Piet Mondrian’s paintings are quintessential de Stijl in its purest form, or at least in terms of adhering most closely to the aesthetics. This is something he arrived at over many years. After meeting van Doesburg around 1915, he returned to Paris, France, where he was exposed to Cubism. Although identifying with the work, he felt that Cubism didn’t go far enough in reducing its forms to pure abstraction, as you see here:
This composition of Mondrian features asymmetry, where even the black lines in the composition are of different lengths.
He worked for many years in Paris, gradually refining his visual style until he arrived at something like this:
Notice the thick, black, straight lines on a white background with bold blocks of evenly, or carefully, positioned color.
De Stijl was not just an artistic style. It was also present in architecture and design, although not to the extent of movements such as Arts and Crafts, for example. Gerrit Rietveld emerged as the most important figure in these areas and took the visual aesthetic of de Stijl to its three-dimensional conclusion.
One of his most iconic designs is the chair shown here, which recalls Mondrian’s paintings, but in three dimensions.
It’s a reduction of the chair’s basic elements, rectangular planes and solids, and painted in only four colors.
The Schröder House in Utrecht, Netherlands, is the only architectural example in which the final building is constructed entirely based on the de Stijl design principles.

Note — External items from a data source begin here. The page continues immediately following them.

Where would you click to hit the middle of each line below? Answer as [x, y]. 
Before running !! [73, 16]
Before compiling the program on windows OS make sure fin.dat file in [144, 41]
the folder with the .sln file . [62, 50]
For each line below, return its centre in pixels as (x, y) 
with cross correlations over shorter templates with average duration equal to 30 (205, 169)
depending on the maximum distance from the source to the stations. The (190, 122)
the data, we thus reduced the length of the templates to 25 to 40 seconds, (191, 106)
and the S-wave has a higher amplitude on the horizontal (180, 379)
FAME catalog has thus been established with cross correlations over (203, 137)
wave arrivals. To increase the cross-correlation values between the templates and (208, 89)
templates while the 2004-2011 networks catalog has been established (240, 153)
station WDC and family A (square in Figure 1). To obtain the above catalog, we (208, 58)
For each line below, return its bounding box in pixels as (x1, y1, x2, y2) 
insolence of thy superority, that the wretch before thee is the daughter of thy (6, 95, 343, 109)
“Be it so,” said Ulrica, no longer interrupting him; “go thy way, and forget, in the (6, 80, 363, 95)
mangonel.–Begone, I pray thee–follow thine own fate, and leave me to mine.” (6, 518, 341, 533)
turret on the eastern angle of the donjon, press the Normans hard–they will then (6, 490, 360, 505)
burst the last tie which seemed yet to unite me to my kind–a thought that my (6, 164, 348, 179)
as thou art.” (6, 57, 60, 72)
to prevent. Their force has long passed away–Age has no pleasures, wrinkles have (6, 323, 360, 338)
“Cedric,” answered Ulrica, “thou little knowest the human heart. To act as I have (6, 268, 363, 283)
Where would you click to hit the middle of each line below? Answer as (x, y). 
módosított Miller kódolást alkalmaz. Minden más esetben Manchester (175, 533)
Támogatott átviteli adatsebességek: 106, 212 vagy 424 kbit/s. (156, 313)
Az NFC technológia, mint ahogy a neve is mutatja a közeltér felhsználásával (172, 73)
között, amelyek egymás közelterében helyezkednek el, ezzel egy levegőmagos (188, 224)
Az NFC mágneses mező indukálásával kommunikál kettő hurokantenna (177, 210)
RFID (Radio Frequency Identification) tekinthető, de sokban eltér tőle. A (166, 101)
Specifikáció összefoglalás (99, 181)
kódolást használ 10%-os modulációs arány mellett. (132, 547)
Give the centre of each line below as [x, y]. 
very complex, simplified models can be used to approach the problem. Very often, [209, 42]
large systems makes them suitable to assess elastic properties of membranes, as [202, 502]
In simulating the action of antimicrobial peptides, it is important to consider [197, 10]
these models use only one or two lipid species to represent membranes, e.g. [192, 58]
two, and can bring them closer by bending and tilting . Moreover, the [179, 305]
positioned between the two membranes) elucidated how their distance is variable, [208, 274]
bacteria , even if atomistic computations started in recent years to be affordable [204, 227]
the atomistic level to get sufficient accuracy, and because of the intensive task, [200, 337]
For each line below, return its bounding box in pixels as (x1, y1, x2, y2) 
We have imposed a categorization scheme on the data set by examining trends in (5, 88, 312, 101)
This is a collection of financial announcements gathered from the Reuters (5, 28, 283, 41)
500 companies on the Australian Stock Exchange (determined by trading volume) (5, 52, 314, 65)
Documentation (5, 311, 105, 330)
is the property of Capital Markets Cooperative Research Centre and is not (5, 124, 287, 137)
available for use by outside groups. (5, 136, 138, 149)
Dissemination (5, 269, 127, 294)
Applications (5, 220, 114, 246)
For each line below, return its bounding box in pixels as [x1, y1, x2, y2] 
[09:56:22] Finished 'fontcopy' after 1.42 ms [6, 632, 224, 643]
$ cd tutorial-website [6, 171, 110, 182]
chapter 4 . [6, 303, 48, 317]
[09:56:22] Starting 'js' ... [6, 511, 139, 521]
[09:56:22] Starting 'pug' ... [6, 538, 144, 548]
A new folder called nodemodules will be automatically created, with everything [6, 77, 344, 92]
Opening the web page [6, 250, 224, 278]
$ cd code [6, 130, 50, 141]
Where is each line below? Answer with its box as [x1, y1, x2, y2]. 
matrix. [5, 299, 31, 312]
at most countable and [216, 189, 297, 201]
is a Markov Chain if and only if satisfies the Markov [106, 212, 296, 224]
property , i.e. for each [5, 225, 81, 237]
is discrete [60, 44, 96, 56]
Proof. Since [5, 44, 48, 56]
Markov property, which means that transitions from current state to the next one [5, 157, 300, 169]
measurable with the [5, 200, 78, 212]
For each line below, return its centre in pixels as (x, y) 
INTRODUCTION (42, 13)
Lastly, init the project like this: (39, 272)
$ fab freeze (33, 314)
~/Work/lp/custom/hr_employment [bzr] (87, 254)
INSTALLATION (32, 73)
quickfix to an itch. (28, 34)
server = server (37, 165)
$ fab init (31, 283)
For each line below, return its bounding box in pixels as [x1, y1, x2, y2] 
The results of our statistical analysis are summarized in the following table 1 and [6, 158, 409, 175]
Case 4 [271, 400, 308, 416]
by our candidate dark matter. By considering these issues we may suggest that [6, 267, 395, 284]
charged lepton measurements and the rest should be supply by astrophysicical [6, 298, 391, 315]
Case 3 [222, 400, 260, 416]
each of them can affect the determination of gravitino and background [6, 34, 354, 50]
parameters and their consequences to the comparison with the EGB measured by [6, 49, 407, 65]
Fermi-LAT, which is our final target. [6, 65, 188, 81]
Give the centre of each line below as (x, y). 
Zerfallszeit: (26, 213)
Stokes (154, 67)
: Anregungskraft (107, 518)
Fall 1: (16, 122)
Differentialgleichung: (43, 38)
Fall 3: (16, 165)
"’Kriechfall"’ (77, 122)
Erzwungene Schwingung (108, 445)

This means from beginning to end, it’s completely de Stijl. The entire structure is composed of intersecting perpendicular and parallel, or rectilinear, lines and planes. The interior, which is not pictured, is not designed in the traditional sense with separate rooms, but rather as a dynamic open area that could be partitioned in numerous ways, with the exception of the restroom, thankfully, which was in its own area. The principles carried down to even the smallest elements, such as the window hinges, which allow them to be open only to 90 degrees, or a right angle.
Rietveld opened a studio on the lower level and, upon the passing of his wife, moved in with Mrs. Truus Schröder, living there until his own death in 1965. Mrs. Truus Schröder was the person who commissioned the project. She actually lived in the house until her own passing in 1985, roughly 60 years after the house was designed.